Being honest, plenty of times we throw “Ergonomics” as an argument, however, are ergonomics more a feeling of how good are the API usage instead of actually prove with examples and design choices?

thayne

Well, as they said in the conclusion, they don't really have any constructive suggestions. It is mostly a lament that this wasn't better designed from the beginning, because backwards compatibility puts significant constraints on the design.

queuebert

The more pertinent question to me is can we implement some new static analysis that understands buffer re-use and can hoist buffer initialization outside the loop? Rather than make the programmer write obfuscated code for efficiency, it is usually better to have the compiler do the heavy lifting.

P.S. Also, folks, don't re-use buffers without zeroing unless you absolutely need the performance and know what you're doing.

mrpf1ster

Why would re-using a buffer be bad? Assuming you write to it with the contents of the file/stream before it is read.

kohbo

You just answered your own question

fnordpiglet

I think they implied you would prevent that.

rendaw

Why is it particularly more dangerous or likely than other logic errors?

phkahler

And that's not something you should be depending on a compiler to verify.

vlovich123

I like that direction better but it requires the ability to declare data-flow based contracts whereas Rust’s tools are only lifetime and type contracts. Is there a language that has data-flow based contracts?

queuebert

That would be easier but is not required. There are no compiler hints these days to unroll loops or hoist invariants, even though if done incorrectly it could change the result. It would take some complicated analysis, but I think it could be done safely in some cases.

gpm

I was going to make this argument, but I actually don't think it's true in almost any case.

Most functions could be inferred, but the ultimate source of basically all of these write only APIs is FFI functions, which in turn call systemcalls.

You're at least going to need a way to annotate the FFI calls and systemcalls to describe to the compiler how they access data.

vlovich123

The loop unrolling & invariant hoisting is a static transformation.
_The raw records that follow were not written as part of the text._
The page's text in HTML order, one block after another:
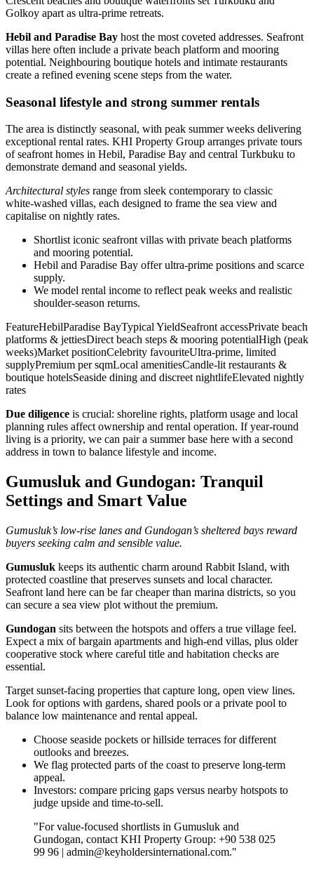
Golkoy apart as ultra‑prime retreats.
Hebil and Paradise Bay host the most coveted addresses. Seafront
villas here often include a private beach platform and mooring
potential. Neighbouring boutique hotels and intimate restaurants
create a refined evening scene steps from the water.
Seasonal lifestyle and strong summer rentals
The area is distinctly seasonal, with peak summer weeks delivering
exceptional rental rates. KHI Property Group arranges private tours
of seafront homes in Hebil, Paradise Bay and central Turkbuku to
demonstrate demand and seasonal yields.
Architectural styles range from sleek contemporary to classic
white‑washed villas, each designed to frame the sea view and
capitalise on nightly rates.
Shortlist iconic seafront villas with private beach platforms
and mooring potential.
Hebil and Paradise Bay offer ultra‑prime positions and scarce
supply.
We model rental income to reflect peak weeks and realistic
shoulder‑season returns.
FeatureHebilParadise BayTypical YieldSeafront accessPrivate beach
platforms & jettiesDirect beach steps & mooring potentialHigh (peak
weeks)Market positionCelebrity favouriteUltra‑prime, limited
supplyPremium per sqmLocal amenitiesCandle‑lit restaurants &
boutique hotelsSeaside dining and discreet nightlifeElevated nightly
rates
Due diligence is crucial: shoreline rights, platform usage and local
planning rules affect ownership and rental operation. If year‑round
living is a priority, we can pair a summer base here with a second
address in town to balance lifestyle and income.
Gumusluk and Gundogan: Tranquil
Settings and Smart Value
Gumusluk’s low‑rise lanes and Gundogan’s sheltered bays reward
buyers seeking calm and sensible value.
Gumusluk keeps its authentic charm around Rabbit Island, with
protected coastline that preserves sunsets and local character.
Seafront land here can be far cheaper than marina districts, so you
can secure a sea view plot without the premium.
Gundogan sits between the hotspots and offers a true village feel.
Expect a mix of bargain apartments and high‑end villas, plus older
cooperative stock where careful title and habitation checks are
essential.
Target sunset‑facing properties that capture long, open view lines.
Look for options with gardens, shared pools or a private pool to
balance low maintenance and rental appeal.
Choose seaside pockets or hillside terraces for different
outlooks and breezes.
We flag protected parts of the coast to preserve long‑term
appeal.
Investors: compare pricing gaps versus nearby hotspots to
judge upside and time‑to‑sell.
"For value‑focused shortlists in Gumusluk and
Gundogan, contact KHI Property Group: +90 538 025
99 96 | admin@keyholdersinternational.com."
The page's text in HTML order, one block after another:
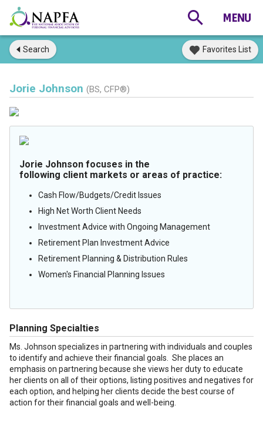
Search Favorites List
Jorie Johnson (BS, CFP®)
Jorie Johnson focuses in the
following client markets or areas of practice:
Cash Flow/Budgets/Credit Issues
High Net Worth Client Needs
Investment Advice with Ongoing Management
Retirement Plan Investment Advice
Retirement Planning & Distribution Rules
Women's Financial Planning Issues
Planning Specialties
Ms. Johnson specializes in partnering with individuals and couples
to identify and achieve their financial goals. She places an
emphasis on partnering because she views her duty to educate
her clients on all of their options, listing positives and negatives for
each option, and helping her clients decide the best course of
action for their financial goals and well-being.
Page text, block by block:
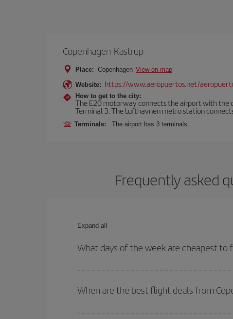
Copenhagen-Kastrup
Place: Copenhagen View on map
Website: https://www.aeropuertos.net/
How to get to the city:
The E20 motorway connects the airport with the
Terminal 3. The Lufthavnen metro station
Terminals: The airport has 3 terminals.
Frequently asked
Expand all
What days of the week are cheapest to
of. We'll show you the cheapest flights not only
for
deal. And be sure to look carefully at the different
When are the best flight deals from
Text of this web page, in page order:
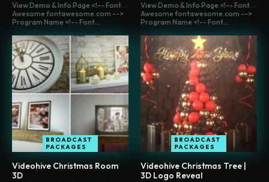
View Demo & Info Page <!-- Font
Awesome fontawesome.com -->
Program Name <!-- Font...
BROADCAST
PACKAGES
Videohive Christmas Room
3D
View Demo & Info Page <!-- Font
Awesome fontawesome.com -->
Program Name <!-- Font...
BROADCAST
PACKAGES
Videohive Christmas Tree |
3D Logo Reveal
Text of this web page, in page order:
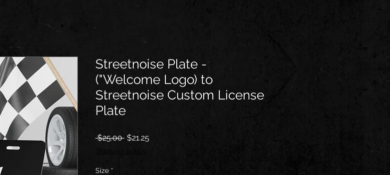
Streetnoise Plate -
("Welcome Logo) to
Streetnoise Custom License
Plate
$25.00 Regular
$21.25Sale
Shipping policy
Size *
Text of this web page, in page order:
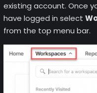
existing account. Once
have logged in select
from the top menu bar.
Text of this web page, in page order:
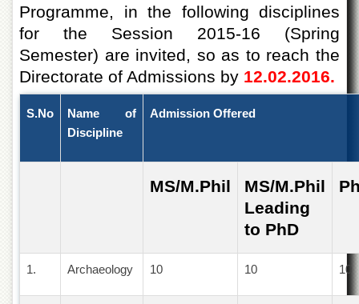
Administrative
Offices
ADMISSIONS
Overview
Undergraduate
Postgraduate
ACADEMICS
Academic
Programme, in the following disciplines
for the Session 2015-16 (Spring
Semester) are invited, so as to reach the
Directorate of Admissions by 12.02.2016.
S.No
Name of
Discipline
Admission Offered
MS/M.Phil
MS/M.Phil
Leading
to PhD
1. Archaeology 10 10 10
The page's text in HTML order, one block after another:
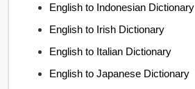
English to Indonesian Dictionary
English to Irish Dictionary
English to Italian Dictionary
English to Japanese Dictionary
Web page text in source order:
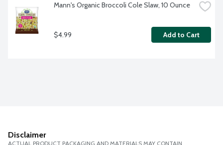
Mann's Organic Broccoli Cole Slaw, 10 Ounce
$4.99 Add to Cart
Disclaimer
ACTUAL PRODUCT PACKAGING AND MATERIALS MAY CONTAIN
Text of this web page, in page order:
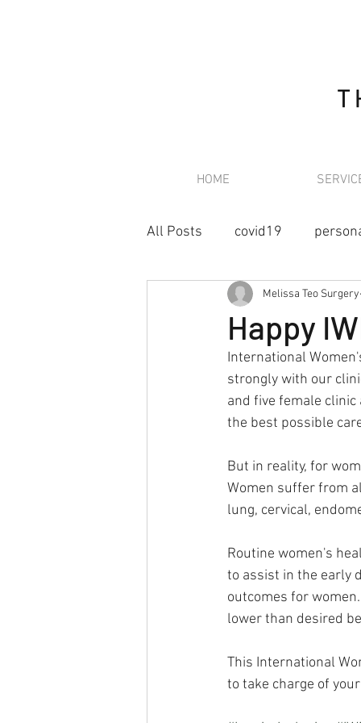
HOME
All Posts covid19
retroperitoneal sarcoma
Happy
Melissa Teo Surgery
International
strongly with our
and five female
the best possible
But in reality, for
Women suffer from
lung, cervical,
Routine women's
to assist in the early
outcomes for
lower than desired
This International
to take charge of
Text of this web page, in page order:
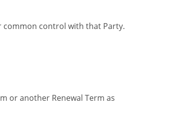
common control with that Party.
or another Renewal Term as
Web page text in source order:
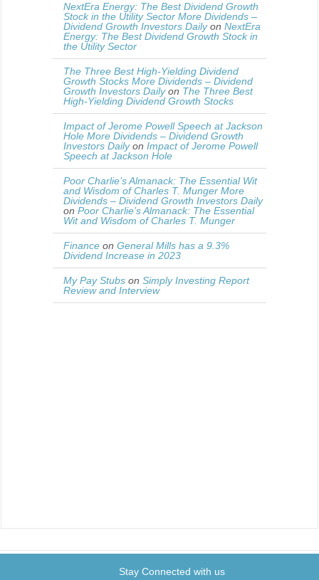
NextEra Energy: The Best Dividend Growth
Stock in the Utility Sector More Dividends –
Dividend Growth Investors Dailyon NextEra
Energy: The Best Dividend Growth Stock in
the Utility Sector
The Three Best High-Yielding Dividend
Growth Stocks More Dividends – Dividend
Growth Investors Dailyon The Three Best
High-Yielding Dividend Growth Stocks
Impact of Jerome Powell Speech at Jackson
Hole More Dividends – Dividend Growth
Investors Dailyon Impact of Jerome Powell
Speech at Jackson Hole
Poor Charlie’s Almanack: The Essential Wit
and Wisdom of Charles T. Munger More
Dividends – Dividend Growth Investors Daily
on Poor Charlie’s Almanack: The Essential
Wit and Wisdom of Charles T. Munger
Finance on General Mills has a 9.3%
Dividend Increase in 2023
My Pay Stubs on Simply Investing Report
Review and Interview
Stay Connected with us
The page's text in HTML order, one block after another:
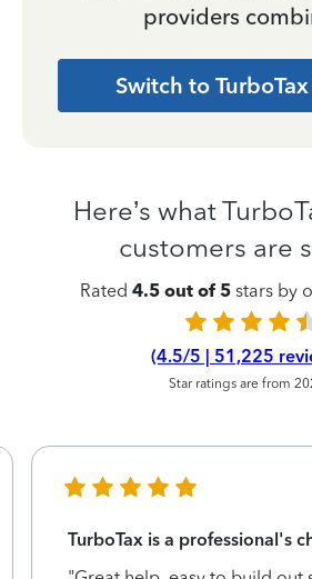
providers
Switch to
Here’s what
customers are
Rated 4.5 out of 5 stars by
(4.5/5 | 51,225
Star ratings are from
TurboTax is a professional's
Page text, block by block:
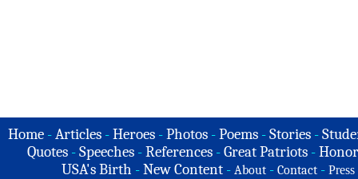
Home -Articles -Heroes -Photos -Poems -Stories -
Quotes - Speeches - References - Great Patriots -
USA's Birth -New Content - About - Contact - Press

What the “read” function does semantically isn’t captured today within that and the compiler wouldn’t be able to automatically infer it. It would have to be told that information and there would need to be unsafe annotations for things like syscalls and FFI boundaries. The other approach is to change the API which is what BorrowedBuf is.

If you can think of a different approach of how the compiler can figure out automatically what memory has become initialized by a random function call I’m all ears.

ijustlovemath

what do you mean by this?

vlovich123

There would need to be contractual declarations on the read method that the compiler is able to enforce that tells it that the input &mut slice has N elements clobbered based on the returned length. That’s basically what BorrowedBuf is accomplishing via the type system and runtime enforcement of the contract. Using a non-existent syntax:

    fn read<T, N: size_t>(&mut self, buf: &mut [MaybeUninit<T>] becomes &[T; N] after call) -> N {
        … enforces the body initializes N elements out of buf
    }

and then rules that &mut [T] can also be supplied to such functions that today could only accept a &mut [MaybeUninit<T>] transparently.

A more likely interface you could write today would look like:

    fn read_uninit<T>(&mut self, buf: &mut [MaybeUninit<T>]) -> (&[T], &[MaybeUninit<T>]) {
        … enforces the body initializes N elements out of buf
    }

You still have to cast &[T] into &[MaybeUninit<T>] somehow.

jvanderbot

Fair, but note there is a significant subset of Rust-targeted programmers who dislike the compiler doing things like that. They also dislike the compiler doing things like auto-initializing every loop iteration, but two wrongs wouldn't make it right, just less wrong.

Zagitta

Maybe Rust needs another type of reference that's exclusive write only? Right now there's RO (&T) and exclusive RW (&mut T) but WO is missing.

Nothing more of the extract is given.